The problem of ensuring that cooked food reaches the table hot is a serious one even when only small numbers are being served, but in the kitchen producing hot meals for several hundreds of people it becomes more complicated and needs careful consideration of ways and means. Cooked food which is to be served hot should be sent to the table immediately the cooking process is completed, when it will be at the correct temperature for consumption. This ensures that there are no losses of aroma, flavor or nutritive value such as take place in the majority of foods when they are kept hot for any length of time, nor is there any deterioration in appearance and texture. This is important for most types of food, but is particularly so for vegetables which lose much of their nutritional value if they are kept hot for a period.
In large kitchens some delays are inevitable, owing to the distance the food must travel between kitchen and dining room and the difficulties of kitchen organisation.
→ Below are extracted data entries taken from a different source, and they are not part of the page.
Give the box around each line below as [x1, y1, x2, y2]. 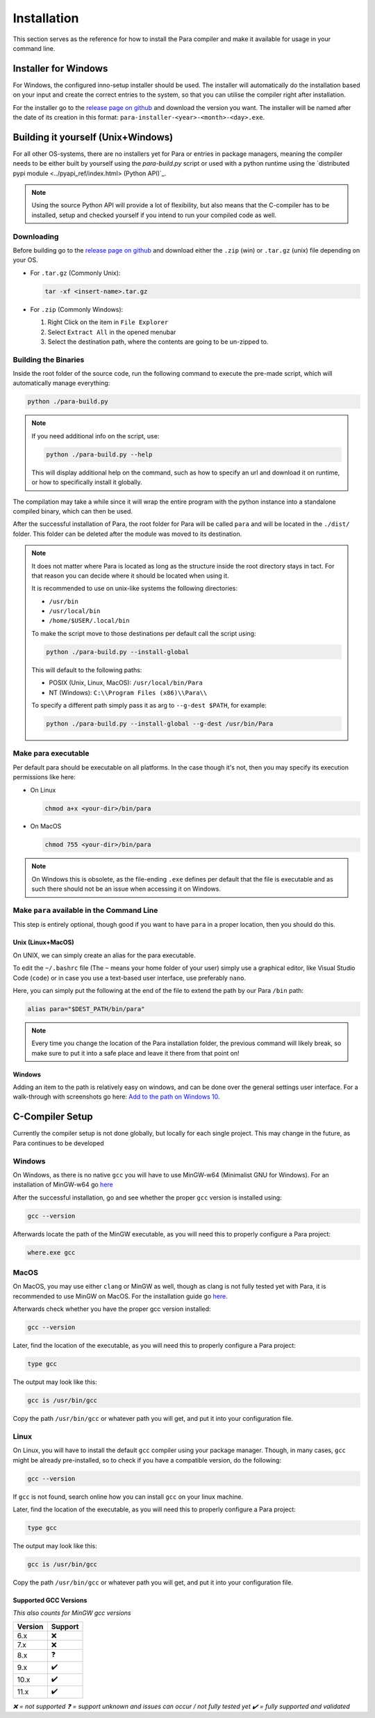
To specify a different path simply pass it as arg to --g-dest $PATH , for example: [31, 701, 267, 710]
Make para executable [12, 749, 90, 758]
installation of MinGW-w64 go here [12, 1180, 114, 1189]
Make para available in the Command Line [12, 905, 158, 915]
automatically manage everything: [12, 379, 110, 388]
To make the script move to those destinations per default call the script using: [31, 629, 256, 637]
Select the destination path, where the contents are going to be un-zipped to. [47, 337, 269, 346]
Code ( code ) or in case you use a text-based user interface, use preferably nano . [12, 973, 247, 982]
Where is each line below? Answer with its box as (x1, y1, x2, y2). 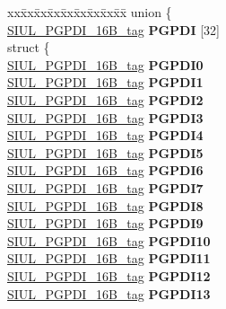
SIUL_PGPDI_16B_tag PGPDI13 (7, 284, 211, 303)
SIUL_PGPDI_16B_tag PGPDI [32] (7, 20, 221, 39)
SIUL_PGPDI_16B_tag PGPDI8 (7, 196, 204, 215)
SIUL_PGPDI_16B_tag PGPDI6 (7, 161, 204, 180)
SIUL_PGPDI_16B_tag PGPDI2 (7, 90, 204, 109)
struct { (7, 38, 50, 57)
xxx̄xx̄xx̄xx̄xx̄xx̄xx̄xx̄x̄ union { (7, 3, 172, 21)
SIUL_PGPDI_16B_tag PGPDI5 (7, 143, 204, 162)
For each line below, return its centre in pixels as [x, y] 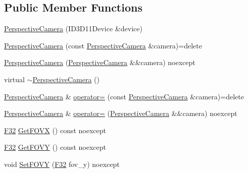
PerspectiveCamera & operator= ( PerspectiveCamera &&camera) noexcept [121, 113]
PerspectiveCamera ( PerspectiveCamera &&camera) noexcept [100, 62]
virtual [14, 79]
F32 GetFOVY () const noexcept [55, 147]
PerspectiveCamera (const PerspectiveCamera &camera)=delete [103, 45]
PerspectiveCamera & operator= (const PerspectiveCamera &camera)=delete [124, 96]
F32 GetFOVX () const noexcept [55, 130]
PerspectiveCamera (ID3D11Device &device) [73, 28]
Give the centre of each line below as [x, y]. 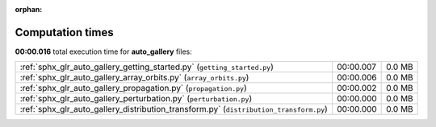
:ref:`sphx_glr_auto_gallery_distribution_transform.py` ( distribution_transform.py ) [174, 109]
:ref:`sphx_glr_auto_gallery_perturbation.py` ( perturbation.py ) [136, 99]
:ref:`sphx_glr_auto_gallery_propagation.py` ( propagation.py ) [134, 88]
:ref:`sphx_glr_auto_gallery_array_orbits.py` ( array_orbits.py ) [134, 78]
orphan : [29, 9]
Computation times [64, 32]
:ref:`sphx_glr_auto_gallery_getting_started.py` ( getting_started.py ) [147, 67]
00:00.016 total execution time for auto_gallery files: [104, 51]
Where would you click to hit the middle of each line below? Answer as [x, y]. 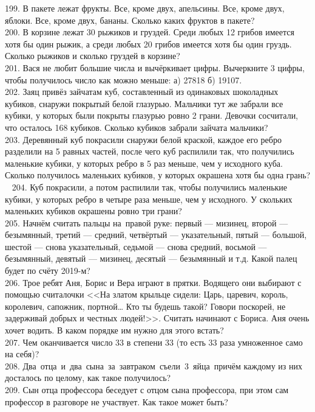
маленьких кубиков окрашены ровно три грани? [93, 211]
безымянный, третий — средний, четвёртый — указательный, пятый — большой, [156, 235]
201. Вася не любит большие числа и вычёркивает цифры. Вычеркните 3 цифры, [155, 67]
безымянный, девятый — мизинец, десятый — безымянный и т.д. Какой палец [151, 258]
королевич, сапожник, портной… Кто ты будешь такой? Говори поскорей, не [145, 306]
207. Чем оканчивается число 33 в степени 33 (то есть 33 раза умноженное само [154, 342]
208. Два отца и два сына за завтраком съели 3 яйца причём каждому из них [154, 365]
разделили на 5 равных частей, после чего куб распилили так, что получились [150, 151]
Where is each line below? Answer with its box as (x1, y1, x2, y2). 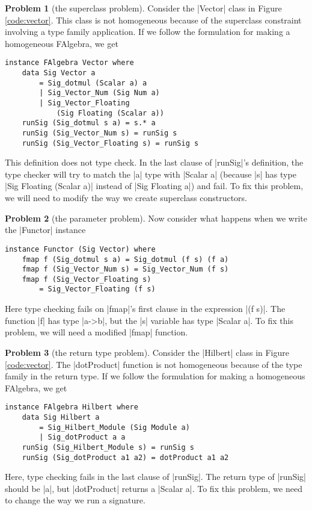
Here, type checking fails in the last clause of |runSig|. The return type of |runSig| (5, 470, 306, 483)
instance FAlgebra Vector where (5, 58, 134, 67)
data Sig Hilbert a (22, 412, 100, 421)
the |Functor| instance (5, 223, 86, 236)
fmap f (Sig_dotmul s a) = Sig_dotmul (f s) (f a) (22, 255, 229, 264)
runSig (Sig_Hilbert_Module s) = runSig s (22, 443, 194, 452)
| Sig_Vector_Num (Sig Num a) (39, 89, 160, 98)
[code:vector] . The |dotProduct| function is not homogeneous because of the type (5, 358, 302, 370)
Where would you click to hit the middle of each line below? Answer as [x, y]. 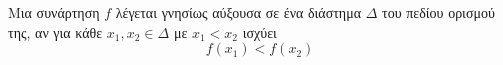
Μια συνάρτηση [54, 12]
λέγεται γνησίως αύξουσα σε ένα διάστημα [238, 12]
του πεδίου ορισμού [438, 12]
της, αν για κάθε [55, 31]
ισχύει [259, 31]
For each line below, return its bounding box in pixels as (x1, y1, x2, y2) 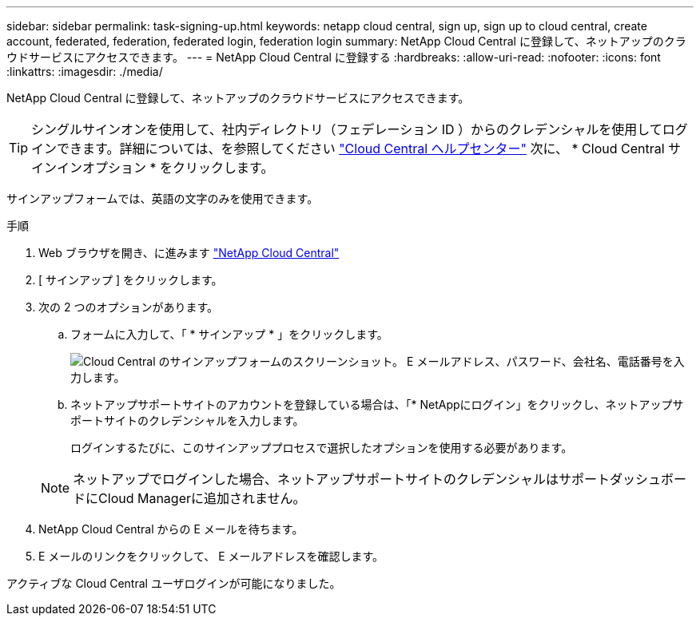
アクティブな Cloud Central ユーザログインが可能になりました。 (6, 576, 341, 590)
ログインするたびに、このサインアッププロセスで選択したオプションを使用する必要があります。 (70, 441, 573, 454)
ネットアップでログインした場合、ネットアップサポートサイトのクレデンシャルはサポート (73, 471, 611, 487)
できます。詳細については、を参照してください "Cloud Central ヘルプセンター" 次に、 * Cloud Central (57, 141, 665, 156)
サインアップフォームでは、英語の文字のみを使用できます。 (6, 192, 319, 205)
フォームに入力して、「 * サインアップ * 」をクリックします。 (70, 327, 388, 341)
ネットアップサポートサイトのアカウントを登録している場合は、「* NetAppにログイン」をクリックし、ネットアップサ (70, 398, 684, 411)
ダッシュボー (610, 471, 687, 487)
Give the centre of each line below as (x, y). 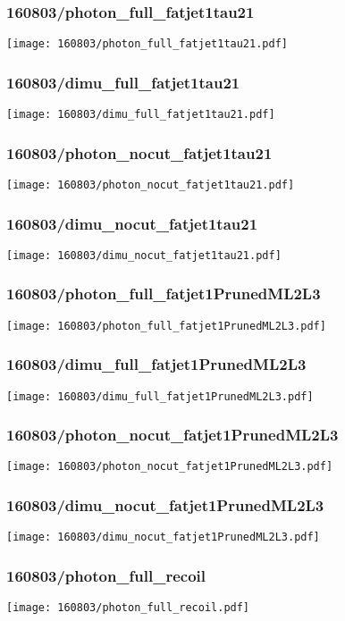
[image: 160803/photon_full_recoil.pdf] (128, 608)
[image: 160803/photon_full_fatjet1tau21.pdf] (147, 44)
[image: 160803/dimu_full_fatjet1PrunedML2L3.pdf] (160, 396)
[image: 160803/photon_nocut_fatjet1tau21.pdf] (151, 185)
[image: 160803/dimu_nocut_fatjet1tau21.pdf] (144, 255)
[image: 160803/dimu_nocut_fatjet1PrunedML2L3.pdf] (163, 537)
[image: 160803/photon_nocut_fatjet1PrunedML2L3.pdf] (170, 467)
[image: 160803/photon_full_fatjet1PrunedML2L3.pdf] (166, 326)
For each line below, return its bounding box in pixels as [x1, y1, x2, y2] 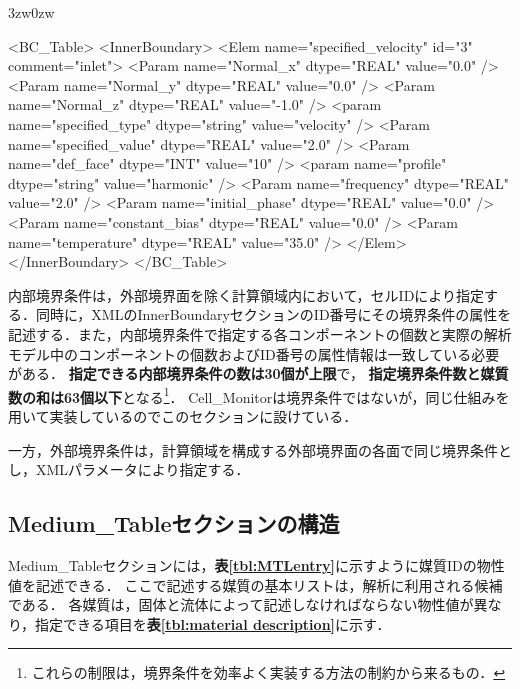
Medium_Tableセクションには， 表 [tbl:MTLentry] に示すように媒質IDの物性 [8, 554, 505, 575]
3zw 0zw [8, 2, 55, 22]
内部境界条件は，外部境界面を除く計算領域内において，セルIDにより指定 [8, 284, 485, 305]
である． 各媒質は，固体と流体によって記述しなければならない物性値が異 [8, 594, 488, 615]
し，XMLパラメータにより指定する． [8, 459, 250, 480]
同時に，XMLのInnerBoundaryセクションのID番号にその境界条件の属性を [35, 304, 512, 325]
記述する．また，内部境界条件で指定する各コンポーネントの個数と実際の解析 [8, 323, 512, 344]
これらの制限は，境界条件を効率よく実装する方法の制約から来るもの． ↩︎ [31, 662, 506, 683]
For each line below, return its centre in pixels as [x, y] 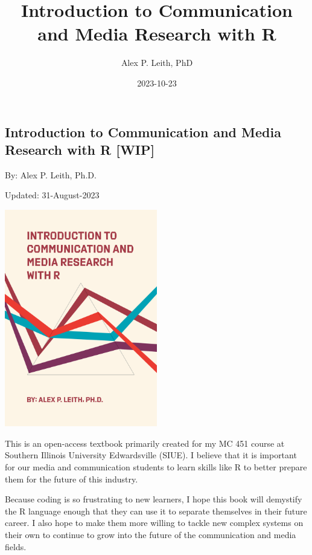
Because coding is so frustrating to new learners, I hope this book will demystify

In a kitchen providing meals for the cafeteria system of service one can scarcely hope to achieve the ideal; such kitchens frequently cater for a service extending over a period of up to 2 hours, and even if relay cooking is practiced it is not possible to produce freshly cooked vegetables more frequently than, say, every half hour. Some arrangements must therefore be made to prevent heat losses during the serving period, and the provision of a hot cupboard is the usual method adopted.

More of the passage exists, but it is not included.